Had some time on my hands, what with having been left off the Playboy's Sexiest Sportscasters 2008 list, and as the HuffPo's female sportscaster in residence, thought I'd take some time to answer some of the 146 and counting responses to the contest.
First of all, to the braintrust who wrote the following comment: I heart boobies!.
Really?
Seriously?
That reminds me of one of the most bizarre and consternating moments of my career. On the way to a game at Ohio State a few years back, one of my ABC Sports broadcast colleagues, a former SEC Head Coach says to me out the blue, "Suzy, you think you'd do better in your career if you got a boob job?"
As insane as the question sounded at the time to me and my other partners, maybe he was on to something judging by the tone of the posts. It shouldn't take a $15,000 procedure to get ahead in the world of TV sports, but that seems to be the only thing being debated, not the quality and content of the reporting.

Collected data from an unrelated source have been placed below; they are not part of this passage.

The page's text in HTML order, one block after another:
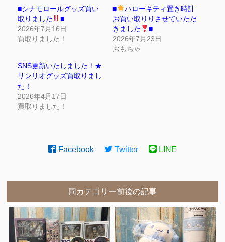
■シナモロールグッズ買い
取りました
■
2026年7月16日
買取りました！
■
ハローキティ置き時計
お買い取りりさせていただ
きました
■
2026年7月23日
おもちゃ
SNS更新いたしました！★
サンリオグッズ買取りまし
た！
2026年4月17日
買取りました！
Facebook Twitter LINE
同カテゴリー前後の記事

Sideline reporting may look insidious, superfluous, or just a total waste of airtime from where you sit, probably on a couch or a recliner, perhaps on a bar stool in your local brewery, but let me assure you, if you're one of the handful who take it as seriously as some of my colleagues do, it is anything but. It can be grueling and exhausting, with weather conditions ranging from freezing cold to blisteringly hot. At one of the games I broadcast at Florida State a few years back, the mercury soared to 105 degrees, and you try attempting to look composed and professional, providing insight from the benches while sweat pours into your eyes. Or the always pleasant challenge of elocution while standing in a 38 degree rainstorm, knowing you look like a drowned ferret but trying to convey information some may or may not deem important all the same.
What I love about this contest is how ridiculous it would be, were it to rank the hottest man-hunks in sports. I can see it now:
Babe-alicious Bob Costas
Sassy Stuart Scott
The Captivating Chris Fowler
And the comments: "Oohh, I just love it how Chris fills out his suit on the Gameday set."

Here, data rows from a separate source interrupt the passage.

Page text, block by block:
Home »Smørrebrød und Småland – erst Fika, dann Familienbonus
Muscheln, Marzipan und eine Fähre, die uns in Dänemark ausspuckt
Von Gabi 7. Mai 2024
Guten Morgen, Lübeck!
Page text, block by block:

Here is one of my other favorites: It seems sports on TV have been reduced to boobs watching boobs.
Sure seems like it from some of these comments, but it does make me wonder if women in sports truly have gained any ground since the days when Lesley Visser pioneered the craft. I get it, some chicks are just plain hot, and are seemingly there to rile up the wild beast within every couch potato -- that's why contests such as Playboy's Sexiest Sportscasters are out there -- but to the majority of women in the field, its yet another reminder of how far we still need to go to prove we belong on the playing field with the big boys.
Love this one as to why there are hot chicks in sports: Because sports mostly interests men and men are more interested in politics and the news in general. Women mostly like pretty things that smell nice. So men look at hot broads when we're watching TV.
Krikey. Wake me up when you're back from hunting wild boar, clubbing it over the head, and dragging it back to the cave.
Some reporters do a better job than others, and don't ask me to name names, because I need much more tequila to drop to that catty a place, but believe me, it ain't easy out there. And if you don't like it, don't watch. Or better yet, get your ass our there and try it for yourselves.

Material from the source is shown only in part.